What's going on here? Why doesn't GCC use div at all? How does it generate this magic number and why does everything work?

Here is link to a document of an algorithm that produces the values and code I see with Visual Studio (in most cases) and that I assume is still used in GCC for division of a variable integer by a constant integer.
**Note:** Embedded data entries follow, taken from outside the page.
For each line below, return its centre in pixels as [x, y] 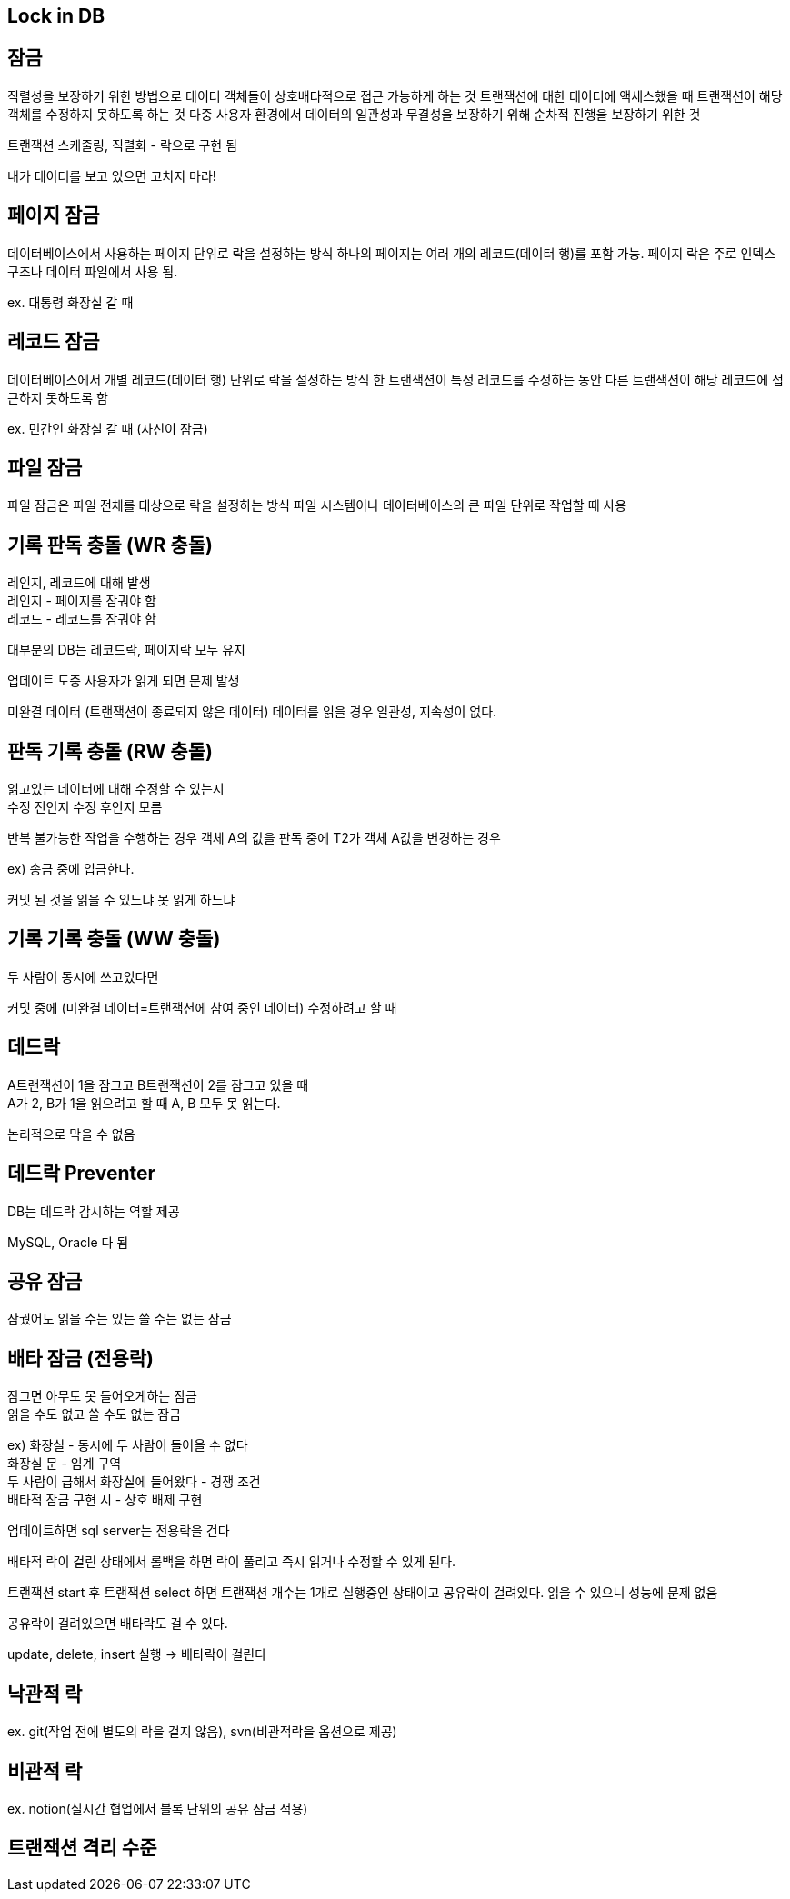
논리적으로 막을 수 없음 [71, 1134]
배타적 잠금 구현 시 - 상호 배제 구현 [105, 1500]
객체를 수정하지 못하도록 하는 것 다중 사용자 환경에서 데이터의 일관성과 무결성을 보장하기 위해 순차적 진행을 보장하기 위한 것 [354, 114]
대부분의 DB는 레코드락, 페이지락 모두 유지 [126, 650]
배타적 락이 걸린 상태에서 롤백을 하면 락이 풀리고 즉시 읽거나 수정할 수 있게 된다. [232, 1562]
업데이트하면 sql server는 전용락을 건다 [119, 1531]
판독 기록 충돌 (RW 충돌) [110, 751]
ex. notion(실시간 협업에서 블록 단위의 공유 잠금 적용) [158, 1808]
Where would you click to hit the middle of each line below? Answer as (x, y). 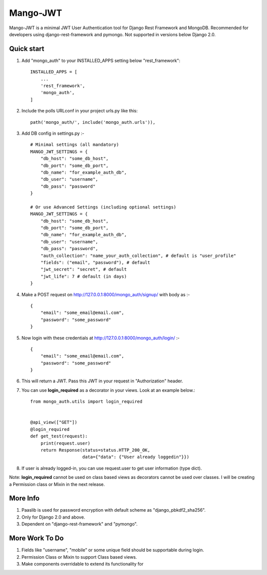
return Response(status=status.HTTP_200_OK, (95, 450)
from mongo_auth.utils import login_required (87, 402)
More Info (24, 498)
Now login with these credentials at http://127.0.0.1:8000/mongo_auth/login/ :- (101, 338)
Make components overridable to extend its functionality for (82, 564)
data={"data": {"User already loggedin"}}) (136, 457)
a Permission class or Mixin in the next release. (57, 484)
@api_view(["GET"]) (54, 422)
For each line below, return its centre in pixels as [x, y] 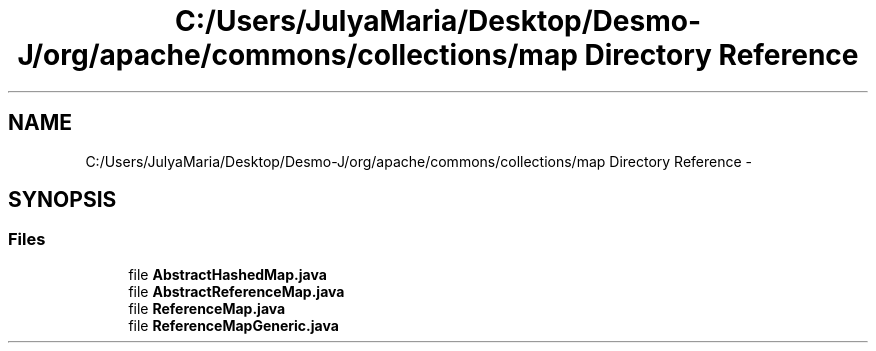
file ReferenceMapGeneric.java [233, 325]
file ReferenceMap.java [207, 308]
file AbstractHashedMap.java [227, 274]
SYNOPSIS [62, 200]
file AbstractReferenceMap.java [236, 291]
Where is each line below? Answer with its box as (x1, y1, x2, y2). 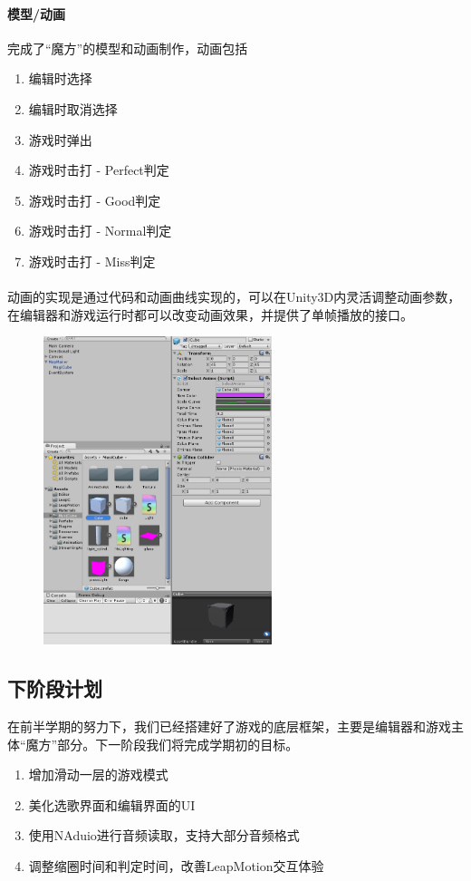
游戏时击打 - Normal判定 (28, 221, 172, 240)
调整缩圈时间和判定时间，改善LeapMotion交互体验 (28, 857, 324, 876)
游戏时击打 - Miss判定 (28, 251, 156, 270)
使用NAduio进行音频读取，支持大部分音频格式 (28, 826, 300, 845)
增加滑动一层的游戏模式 (28, 765, 168, 784)
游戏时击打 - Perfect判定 (28, 160, 169, 179)
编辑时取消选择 (28, 99, 118, 118)
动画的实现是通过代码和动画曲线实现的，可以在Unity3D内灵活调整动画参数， (7, 287, 461, 306)
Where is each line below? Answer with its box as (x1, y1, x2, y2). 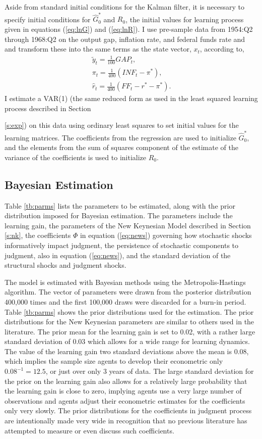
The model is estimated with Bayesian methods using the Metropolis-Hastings (5, 276, 246, 287)
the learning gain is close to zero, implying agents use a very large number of (5, 385, 242, 396)
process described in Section (5, 103, 91, 113)
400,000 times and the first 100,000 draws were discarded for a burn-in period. (5, 296, 246, 307)
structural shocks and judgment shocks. (5, 260, 126, 270)
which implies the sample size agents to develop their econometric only (5, 356, 223, 366)
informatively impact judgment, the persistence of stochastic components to (5, 239, 239, 250)
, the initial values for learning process (125, 14, 244, 24)
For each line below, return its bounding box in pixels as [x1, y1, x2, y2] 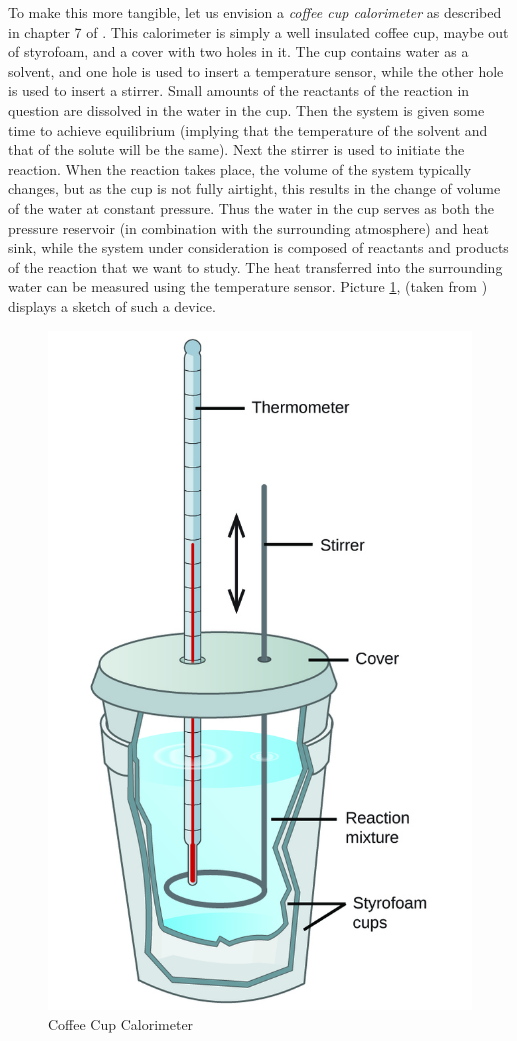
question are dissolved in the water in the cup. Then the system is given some [8, 99, 485, 120]
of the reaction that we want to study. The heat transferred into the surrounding [8, 256, 503, 277]
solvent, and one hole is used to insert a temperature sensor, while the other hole [8, 60, 504, 81]
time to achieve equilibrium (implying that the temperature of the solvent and [8, 119, 488, 140]
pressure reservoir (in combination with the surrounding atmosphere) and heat [8, 217, 490, 238]
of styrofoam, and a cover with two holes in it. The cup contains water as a [8, 41, 469, 62]
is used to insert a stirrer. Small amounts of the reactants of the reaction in [8, 80, 470, 101]
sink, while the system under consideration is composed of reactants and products [8, 237, 509, 258]
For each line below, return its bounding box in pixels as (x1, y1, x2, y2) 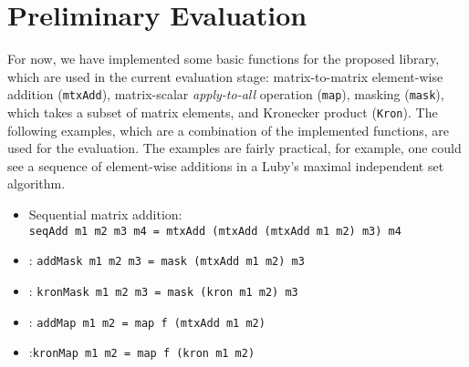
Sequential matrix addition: (28, 205, 182, 223)
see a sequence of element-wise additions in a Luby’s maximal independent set (7, 156, 444, 175)
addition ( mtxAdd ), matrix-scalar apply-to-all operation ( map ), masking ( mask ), (7, 85, 444, 104)
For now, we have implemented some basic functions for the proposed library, (7, 49, 440, 68)
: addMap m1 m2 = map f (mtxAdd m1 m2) (28, 311, 266, 331)
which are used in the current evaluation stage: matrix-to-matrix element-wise (7, 66, 443, 86)
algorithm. (7, 174, 66, 193)
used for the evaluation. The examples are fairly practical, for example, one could (7, 138, 462, 158)
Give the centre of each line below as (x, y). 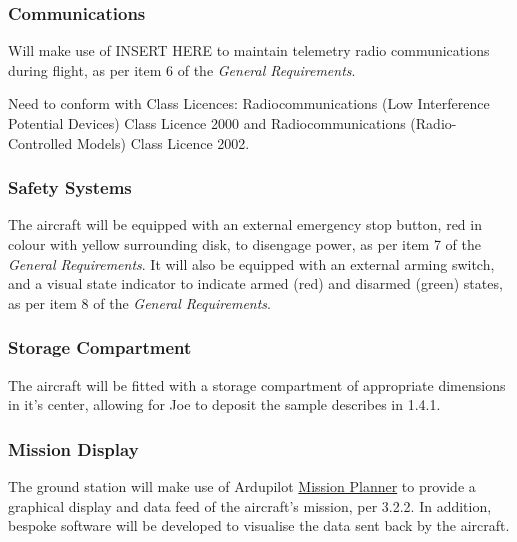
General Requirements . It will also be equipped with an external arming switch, (251, 263)
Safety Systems (70, 187)
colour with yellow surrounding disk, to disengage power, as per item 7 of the (245, 244)
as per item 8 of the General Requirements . (140, 302)
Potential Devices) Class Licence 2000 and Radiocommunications (207, 123)
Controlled (40, 142)
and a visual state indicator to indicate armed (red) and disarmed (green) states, (255, 283)
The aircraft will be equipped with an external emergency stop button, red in (245, 224)
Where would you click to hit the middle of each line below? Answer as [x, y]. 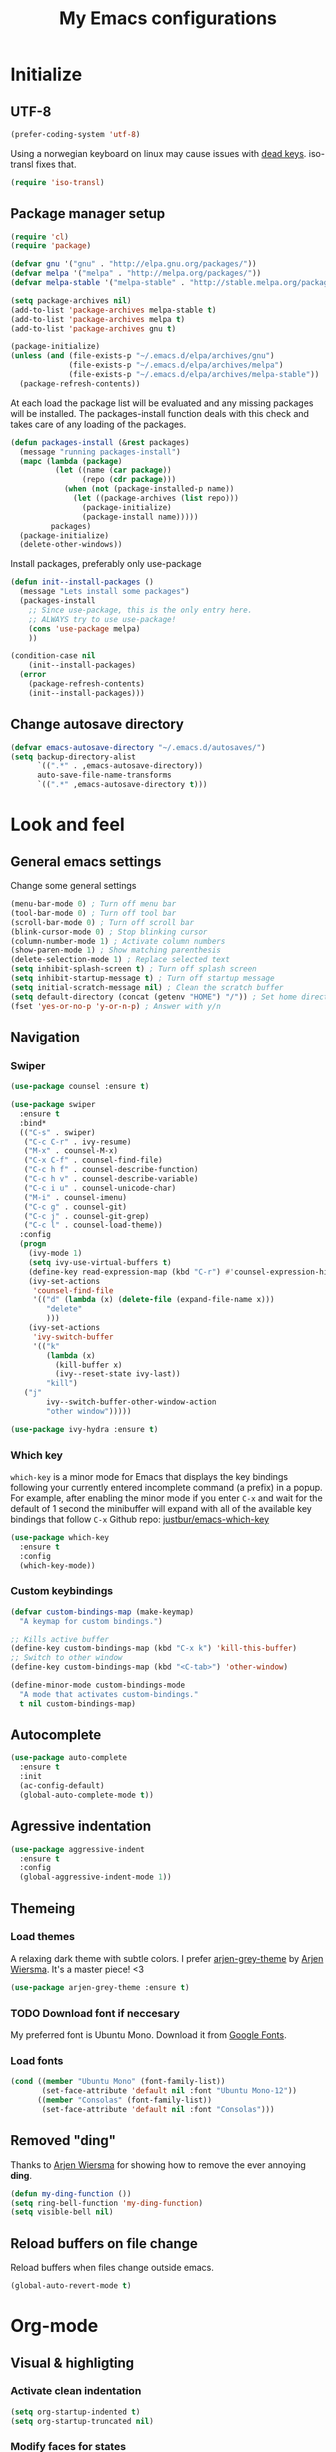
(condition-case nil [53, 656]
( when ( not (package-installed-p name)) [149, 489]
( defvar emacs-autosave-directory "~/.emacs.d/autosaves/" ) [138, 747]
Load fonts [37, 2060]
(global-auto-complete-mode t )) [87, 1795]
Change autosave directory [97, 724]
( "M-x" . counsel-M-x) [70, 1151]
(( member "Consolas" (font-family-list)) [124, 2100]
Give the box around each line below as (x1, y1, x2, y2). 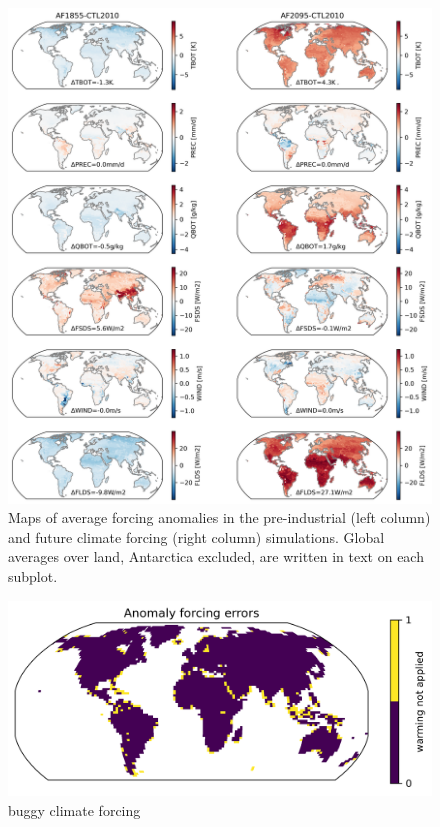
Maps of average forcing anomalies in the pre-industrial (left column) (8, 507, 431, 528)
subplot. (8, 566, 58, 586)
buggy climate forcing (8, 800, 141, 821)
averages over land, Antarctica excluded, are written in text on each (8, 546, 424, 567)
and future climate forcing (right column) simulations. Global (8, 526, 385, 547)
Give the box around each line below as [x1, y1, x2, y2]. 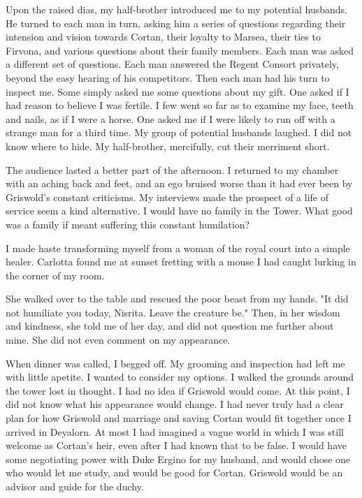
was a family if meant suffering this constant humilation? [6, 217, 250, 231]
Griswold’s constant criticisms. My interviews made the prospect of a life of [6, 189, 328, 204]
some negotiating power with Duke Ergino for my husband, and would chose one [6, 451, 351, 466]
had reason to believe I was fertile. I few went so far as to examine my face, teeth [6, 98, 354, 112]
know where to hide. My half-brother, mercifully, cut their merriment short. [6, 138, 330, 153]
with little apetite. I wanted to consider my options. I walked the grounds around [6, 369, 354, 384]
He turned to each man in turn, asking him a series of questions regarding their [6, 15, 346, 30]
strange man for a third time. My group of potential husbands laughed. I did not [6, 125, 352, 140]
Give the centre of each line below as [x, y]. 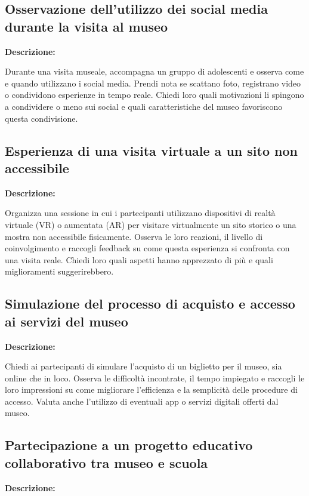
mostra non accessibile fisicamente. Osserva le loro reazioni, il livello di [134, 236]
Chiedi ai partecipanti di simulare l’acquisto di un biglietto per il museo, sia [143, 366]
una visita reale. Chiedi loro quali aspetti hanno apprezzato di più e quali [139, 259]
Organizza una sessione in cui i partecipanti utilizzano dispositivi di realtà [140, 213]
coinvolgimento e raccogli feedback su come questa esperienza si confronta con [147, 248]
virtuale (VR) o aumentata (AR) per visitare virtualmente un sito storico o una [151, 224]
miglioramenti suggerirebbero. [59, 271]
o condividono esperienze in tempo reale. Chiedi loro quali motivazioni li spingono [154, 95]
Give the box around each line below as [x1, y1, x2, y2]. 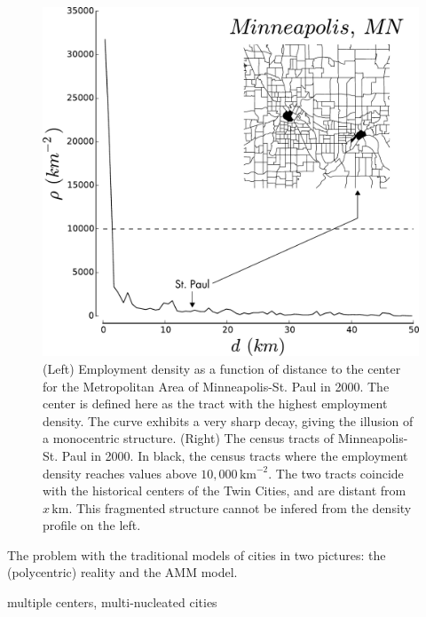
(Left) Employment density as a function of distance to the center [43, 359, 401, 377]
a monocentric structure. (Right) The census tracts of [43, 429, 335, 447]
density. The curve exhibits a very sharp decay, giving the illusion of [43, 411, 414, 430]
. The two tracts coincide [268, 463, 404, 482]
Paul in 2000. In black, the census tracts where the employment [61, 446, 408, 464]
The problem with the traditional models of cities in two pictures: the [7, 545, 386, 564]
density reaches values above [43, 463, 197, 482]
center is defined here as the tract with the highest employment [43, 394, 388, 413]
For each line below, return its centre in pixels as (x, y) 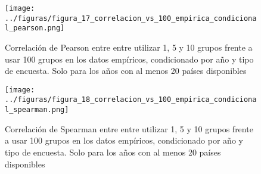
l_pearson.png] (35, 28)
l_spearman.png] (37, 110)
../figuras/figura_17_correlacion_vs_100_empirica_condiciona (131, 18)
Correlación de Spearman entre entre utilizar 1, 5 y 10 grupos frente (129, 128)
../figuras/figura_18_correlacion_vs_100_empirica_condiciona (131, 100)
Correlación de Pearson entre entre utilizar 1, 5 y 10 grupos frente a (129, 47)
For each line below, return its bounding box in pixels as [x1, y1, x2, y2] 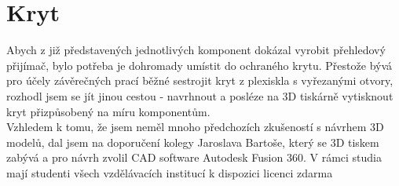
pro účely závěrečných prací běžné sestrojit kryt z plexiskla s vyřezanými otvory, [6, 72, 394, 89]
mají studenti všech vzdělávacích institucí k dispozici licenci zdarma [6, 164, 333, 181]
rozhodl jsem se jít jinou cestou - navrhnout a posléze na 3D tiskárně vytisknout [6, 87, 394, 104]
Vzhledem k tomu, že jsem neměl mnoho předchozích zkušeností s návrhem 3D [6, 119, 384, 135]
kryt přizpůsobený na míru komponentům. [6, 103, 210, 119]
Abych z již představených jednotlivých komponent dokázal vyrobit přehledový [6, 42, 386, 58]
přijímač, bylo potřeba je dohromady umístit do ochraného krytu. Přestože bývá [6, 57, 393, 73]
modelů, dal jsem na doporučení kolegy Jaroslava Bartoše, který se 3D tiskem [6, 133, 379, 150]
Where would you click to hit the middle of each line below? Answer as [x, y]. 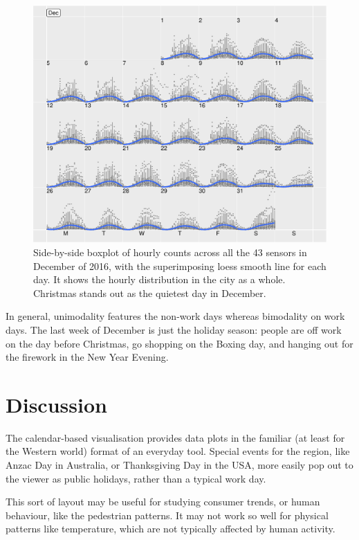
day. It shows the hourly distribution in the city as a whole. [159, 279]
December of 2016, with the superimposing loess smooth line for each [180, 265]
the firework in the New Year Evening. [87, 357]
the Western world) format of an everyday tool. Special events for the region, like [178, 451]
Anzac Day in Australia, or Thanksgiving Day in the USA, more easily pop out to [179, 465]
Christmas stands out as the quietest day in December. [150, 292]
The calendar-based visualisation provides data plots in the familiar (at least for [175, 437]
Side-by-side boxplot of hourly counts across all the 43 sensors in [170, 252]
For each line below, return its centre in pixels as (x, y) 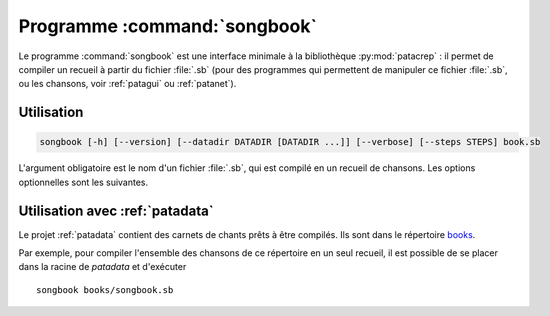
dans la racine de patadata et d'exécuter (102, 267)
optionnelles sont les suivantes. (83, 182)
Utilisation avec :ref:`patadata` (116, 210)
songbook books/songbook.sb (105, 289)
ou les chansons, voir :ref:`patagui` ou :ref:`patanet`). (127, 84)
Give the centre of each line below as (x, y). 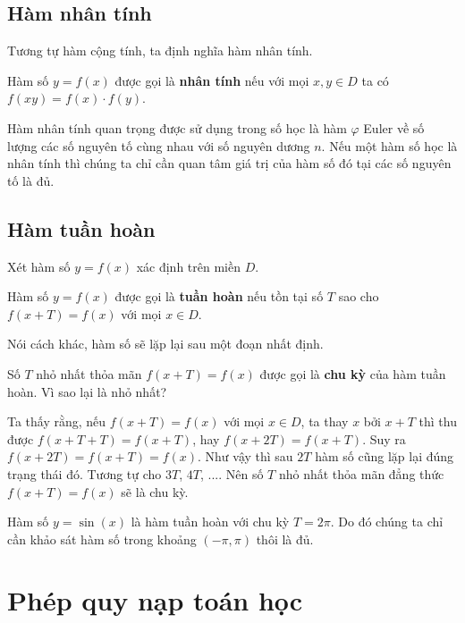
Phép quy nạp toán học (155, 600)
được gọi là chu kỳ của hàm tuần (353, 373)
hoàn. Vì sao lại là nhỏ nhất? (87, 391)
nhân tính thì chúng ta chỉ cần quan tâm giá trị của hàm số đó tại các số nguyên (229, 163)
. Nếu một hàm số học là (389, 145)
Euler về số (394, 127)
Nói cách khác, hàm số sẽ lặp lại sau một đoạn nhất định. (165, 344)
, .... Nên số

http://gmplib.org/~tege/divcnst-pldi94.pdf

In the article, a uword has N bits, a udword has 2N bits, n = numerator, d = denominator = divisor, ℓ is initially set to ceil(log2(d)), shpre is pre-shift (used before multiply) = e = number of trailing zero bits in d, shpost is post-shift (used after multiply), prec is precision = N - e = N - shpre. The goal is to optimize calculation of n/d using a pre-shift, multiply, and post-shift.

Scroll down to figure 6.2, which defines how a udword multiplier (max size is N+1 bits), is generated, but doesn't clearly explain the process. I'll explain this below.

Figure 4.2 and figure 6.2 show how the multiplier can be reduced to a N bit or less multiplier for most divisors. Equation 4.5 explains how the formula used to deal with N+1 bit multipliers in figure 4.1 and 4.2 was derived.

Going back to Figure 6.2. The numerator can be larger than a udword only when divisor > 2^(N-1) (when ℓ == N), in this case the optimized replacement for n/d is a compare (if n>=d, q = 1, else q = 0), so no multiplier is generated. The initial values of mlow and mhigh will be N+1 bits, and two udword/uword divides can be used to produce each N+1 bit value (mlow or mhigh). Using X86 in 64 bit mode as an example:

```
; upper 8 bytes of numerator = 2^(ℓ) = (upper part of 2^(N+ℓ))
; lower 8 bytes of numerator for mlow = 0
; lower 8 bytes of numerator for mhigh = 2^(N+ℓ-prec) = 2^(ℓ+shpre) = 2^(ℓ+e)
numerator dq 2 dup(?) ;16 byte numerator
divisor dq 1 dup(?) ; 8 byte divisor
; ...
mov rcx,divisor
mov rdx,0
mov rax,numerator+8 ;upper 8 bytes of numerator
div rcx ;after div, rax == 1
mov rax,numerator ;lower 8 bytes of numerator
div rcx
mov rdx,1 ;rdx:rax = N+1 bit value = 65 bit value
```

You can test this with GCC. You're already seen how j = i/5 is handled. Take a look at how j = i/7 is handled (which should be the N+1 bit multiplier case).